Tough Conditions To Be Met CAK Approves KenolKobil, Gulf Energy Merger

[PHOTO/ COURTESY]

The Competition Authority of Kenya (CAK) has approved the merger between Rubis Energie (KenolKobil) and Gulf Energy, but the new entity will not be allowed to fire the current staffers.

Rubis, the parent company for KenolKobil, will be required to retain the current pay structure and remuneration.

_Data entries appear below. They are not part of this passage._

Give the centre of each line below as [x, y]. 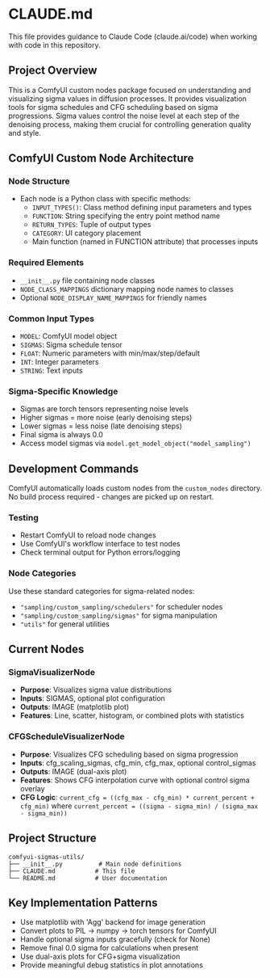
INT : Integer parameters [59, 362]
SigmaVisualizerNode [52, 672]
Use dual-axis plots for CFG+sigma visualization [100, 957]
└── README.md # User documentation [88, 878]
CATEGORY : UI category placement [87, 233]
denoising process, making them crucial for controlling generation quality [130, 124]
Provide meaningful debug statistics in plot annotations [112, 965]
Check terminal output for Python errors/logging [100, 552]
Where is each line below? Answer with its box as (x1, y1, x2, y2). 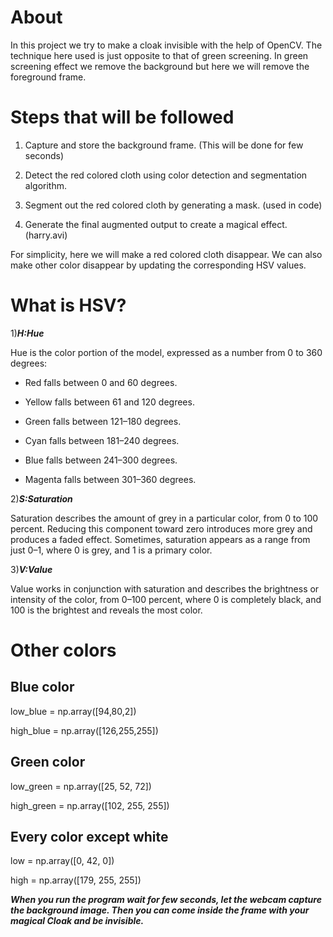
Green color (10, 754, 86, 771)
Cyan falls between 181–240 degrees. (24, 434, 180, 446)
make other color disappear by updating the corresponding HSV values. (10, 259, 307, 271)
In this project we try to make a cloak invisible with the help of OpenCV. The (10, 39, 323, 51)
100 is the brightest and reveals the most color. (10, 604, 203, 616)
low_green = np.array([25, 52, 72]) (10, 780, 152, 792)
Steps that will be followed (10, 106, 235, 129)
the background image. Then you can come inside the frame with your (10, 904, 310, 916)

The merger gives Rubis the largest market share in Kenya at 21.2 percent overtaking Total Kenya and Vivo Energy Kenya which have market shares of 16.4 percent and 16.2 percent respectively.

Read: Total Director of Strategy Dr Macharia Irungu Named KPC Boss

“The Authority is of the view that the proposed transaction is likely to lead to redundancies. The proposed merger is likely to affect the arrangements between the SMEs and Gulf and occasions the need to ensure that the SMEs are protected post-transaction,” CAK said.

Gulf is reported to have sold at least 470,000 cubic metres of petroleum products in 2018. Its sales amounted to at least Ksh36.7 billion in 2018. It has 46 fuel stations across the country that deal with all oil products including LPG, lubricants, petrol, diesel and paraffin among others.

It also owns two fuel depots and a LPG storage and filling plant and lubricants unit.